The GEF allows for a series of checks and balances as the current state of the utility system serves as the baseline with critical performance metrics inserted and revisited on a regular basis. This allows regulators and other governing bodies to monitor performance to insure the value created is properly distributed to customers as well as investors or financiers. Also, the GEF can be factored into the integrated resource planning (IRP) process, for those jurisdictions requiring it, using measures that recognize the full value of these programs, including the carbon, energy and capacity reductions. At the planning level, this will stimulate additional and alternative investments since important inputs into an economic life assessment of a generation alternative will be altered. In order for the GEF methodology to take hold, a different view of utility technology investments will need to be developed. Given the relatively nascent nature of intelligent infrastructure, the next few years will require significant analysis of the benefits of a more efficient grid. Regulatory support is at the heart of moving the entire system ahead. And, as the quid pro quo for that support, utilities will need to invest in high levels of monitoring, measurement and verification to justify the investment and near-term rate impacts. GEF will require utilities to make bold moves that will help protect their futures, lower carbon and increase efficiencies. It will require regulatory encouragement and financial support, including all types of utility oversight. Additionally, it will require public education and understanding, and explicit financial certainties including working carbon markets.
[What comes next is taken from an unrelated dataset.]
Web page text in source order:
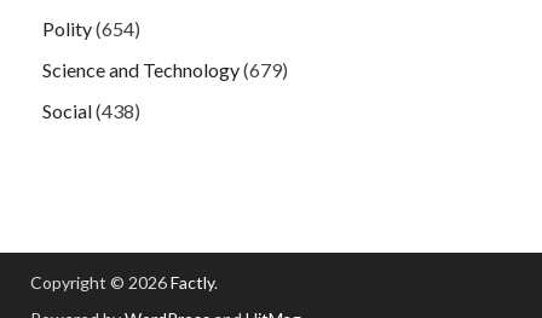
Polity(654)
Science and Technology(679)
Social(438)
Copyright © 2026Factly.

Success in the early years of the GEF will require companies to have a deep understanding of electricity markets and the regulatory environment. It will require utilities to bring together all sides in the discussion and thoughtfully balance the interests of all parties. This balancing of interests will require analysis down to the feeder level and back across its smart grid and related investments in order to gain regulatory support for AMI and smart-grid investments.
A new GEF will redefine the way the nation justifies and implements intelligent infrastructure, and this will be the foundation that attracts the capital that will make it happen.